There is also a long term danger in arming and deploying men as soldiers that are not of one’s race. Homer Plessy was from the community of mixed-race people who had lived in New Orleans since the time of the French colonial settlements. They’d never been slaves — some even owned slaves — and their militia was employed by Andrew Jackson in the 1815 Battle of New Orleans against the British.
A little military service goes a long way, and being the descendants of veterans of a famous battle also goes a long way. It was the French Free People of Color who were most willing to go along with Albion Tourgée’s desegregation schemes. Had the community of Free People of Color been small and disconnected from any other African group, they’d be as beloved as Gurkhas in Britain, but this isn’t the case. New Orleans’s mixed-race Free People of Color group is connected to America’s wider Sub-Saharan population. That population has historical grievances against whites and they are dangerous to themselves and others.

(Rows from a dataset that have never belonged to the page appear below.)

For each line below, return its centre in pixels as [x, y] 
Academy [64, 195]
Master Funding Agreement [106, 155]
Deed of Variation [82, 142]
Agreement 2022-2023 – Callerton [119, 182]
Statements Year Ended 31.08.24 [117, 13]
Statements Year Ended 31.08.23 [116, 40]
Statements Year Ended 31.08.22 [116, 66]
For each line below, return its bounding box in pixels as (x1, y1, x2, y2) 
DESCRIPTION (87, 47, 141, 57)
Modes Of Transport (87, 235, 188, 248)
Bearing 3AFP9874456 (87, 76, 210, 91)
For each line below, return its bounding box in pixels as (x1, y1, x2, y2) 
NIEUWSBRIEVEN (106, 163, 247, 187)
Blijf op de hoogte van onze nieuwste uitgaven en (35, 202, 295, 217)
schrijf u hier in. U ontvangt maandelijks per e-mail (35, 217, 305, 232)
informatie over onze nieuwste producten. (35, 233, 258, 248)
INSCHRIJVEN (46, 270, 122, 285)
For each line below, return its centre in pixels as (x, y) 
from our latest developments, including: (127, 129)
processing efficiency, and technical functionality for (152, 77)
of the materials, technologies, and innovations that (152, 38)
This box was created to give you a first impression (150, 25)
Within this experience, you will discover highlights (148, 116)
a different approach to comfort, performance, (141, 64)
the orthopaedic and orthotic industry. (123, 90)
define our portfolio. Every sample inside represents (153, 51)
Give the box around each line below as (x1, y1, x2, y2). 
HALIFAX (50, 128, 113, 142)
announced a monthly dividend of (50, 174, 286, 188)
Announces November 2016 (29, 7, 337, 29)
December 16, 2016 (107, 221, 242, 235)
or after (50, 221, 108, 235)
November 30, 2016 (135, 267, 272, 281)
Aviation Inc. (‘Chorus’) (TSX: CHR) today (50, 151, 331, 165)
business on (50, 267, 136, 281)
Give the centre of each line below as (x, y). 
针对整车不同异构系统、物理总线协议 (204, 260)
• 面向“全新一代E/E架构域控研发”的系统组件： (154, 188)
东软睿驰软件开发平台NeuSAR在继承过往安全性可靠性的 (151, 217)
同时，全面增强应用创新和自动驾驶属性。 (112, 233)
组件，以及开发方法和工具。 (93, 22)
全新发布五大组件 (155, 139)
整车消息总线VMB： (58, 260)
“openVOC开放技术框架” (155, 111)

One thing about Judge Harlan. He wrote the dissenting opinion on Plessy, but he worked against non-white immigration and non-Nordic immigration his entire life. One thing I’ve noticed since becoming a white advocate is that white supporters of one race, like Harlan supporting Negroes, often have a deep antipathy towards some other group. It is a thing to keep in mind when white advocates get involved in lawmaking in the future. Such people can be available for deal-making and compromise.
The Reverend Doctor Martin Luther King Jr. probably plagiarized or was told to say by his Jewish handlers that “[he was] convinced that men hate each other because they fear each other. They fear each other because they don’t know each other, and they don’t know each other because they don’t communicate with each other, and they don’t communicate with each other because they are separated from each other.”
Indeed, the book under review starts off with this passage, and King’s drivel was used to fight segregation in the 1950s, but like all things related to “civil rights,” the data is misread. Segregation came about because the white and Sub-Saharan races were communicating and did know each other. Whites understood then and still know now that blacks are dangerous. Segregation keeps the danger down and civilization on track.
It should be pointed out that desegregation as a policy could only be enacted after the private automobile and a large road network came online. A desegregated public transport system is a dangerous place. Africans on public transportation are unpleasant, loud, menacing, and rude. Desegregation should thus be seen as a luxury requiring private transportation and large public prisons where Sub-Saharans can be warehoused.